Grundsätzlich  kann  man  aber  davon  ausgehen,  dass  stabile Bewegungsverbesserungen  von  strukturellen  Veränderungen  im Kortex begleitet werden: So wurde in mehreren Studien nach mehrwöchigen  Jongliertraining  eine  Zunahme  der  Dichte  kortikaler Struktur beobachtet (12, 42). Auch bei hochklassigen  Judokämpfern konnte im Vergleich zu Freizeitsportlern eine höhere Gewebsdichte im primären motorischen Kortex und in  einigen kortikalen Bereichen, die mit dem Gedächtnis in Zusammenhang stehen, nachgewiesen werden (48). Solche Zunahmen kortikaler Gewebsdichte werden  auf  die  Neubildung  von  Synapsen  und  auf  eine  größere Verästelung  der  Dendriten  zurückgeführt  (46).  Bei  Ratten  wurde nach motorischem Training im motorischen Kortex eine Erhöhung der Anzahl von Synapsen in denjenigen Bereichen beobachtet, die in die Reorganisation der motorischen Karten eingebunden waren (24).  Weiterhin  konnte  sowohl  bei  Ratten  und  als  auch  bei  Menschen  kortikale  Plastizitätsvorgänge  nach  motorischem  Lernen auf  Langzeitpotenzierung  (LTP)  und  Langzeitdepression  (LTD) zurückgeführt werden (3).
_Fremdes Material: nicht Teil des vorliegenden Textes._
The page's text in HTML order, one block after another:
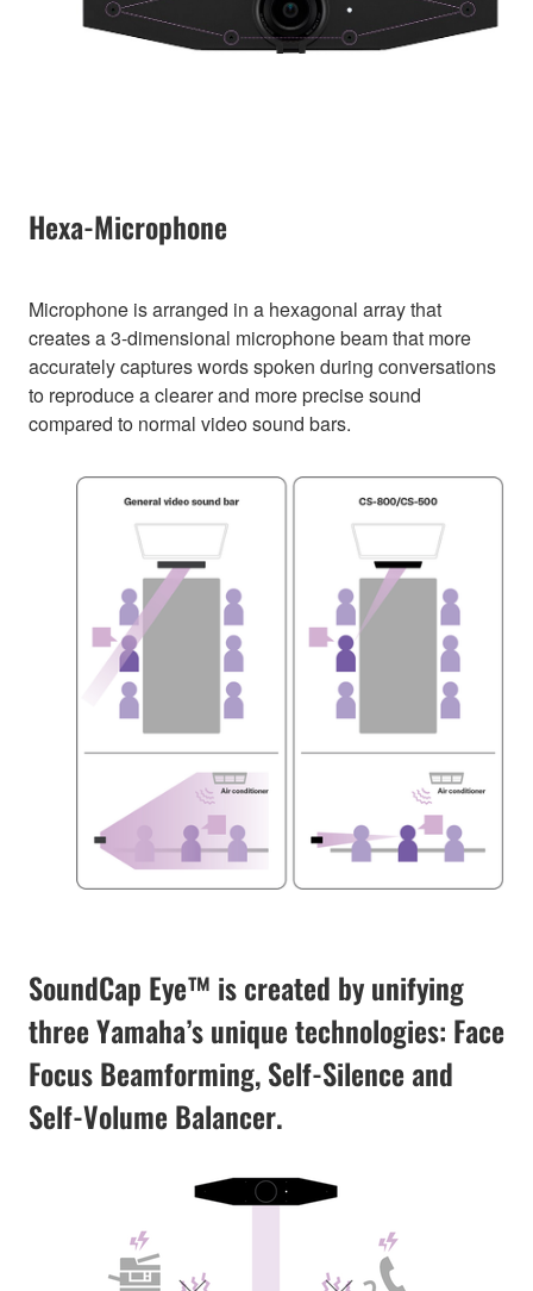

LTP bezeichnet die überdauernde Steigerung synaptischer Effizienz, die durch korrelierte prä- und postsynaptische Aktivität hervorgerufen wird. Unter LTD versteht man die überdauernde Verminderung der synaptischen Effizienz.
Ergebnisse aus Tierstudien sprechen dafür, dass die kortikale Synaptogenese und die Reorganisation kortikaler Karten erst nach langen  Phasen  motorischen  Übens  auftreten  und  nicht  schon  in der ersten Trainingseinheit (24). Da motorisches Lernen durch die künstliche  Hemmung  der  Fähigkeit  zur  Reorganisation  in  motorischen Karten gestört wird (8) und ein Wiederholen einfacher, bereits beherrschter Bewegungen bei Affen zu keinen Veränderungen in motorischen Repräsentationen führt (40), kann man davon ausgehen, dass zunehmende Leistungsverbesserungen im sportmotorischen Training unter anderem auf die Veränderungen kortikaler Repräsentationen zurückzuführen sind, die aus Neubildungen neuronaler  Verbindungen  und  den  Veränderungen  der  synaptischen Übertragungsstärken hervorgehen.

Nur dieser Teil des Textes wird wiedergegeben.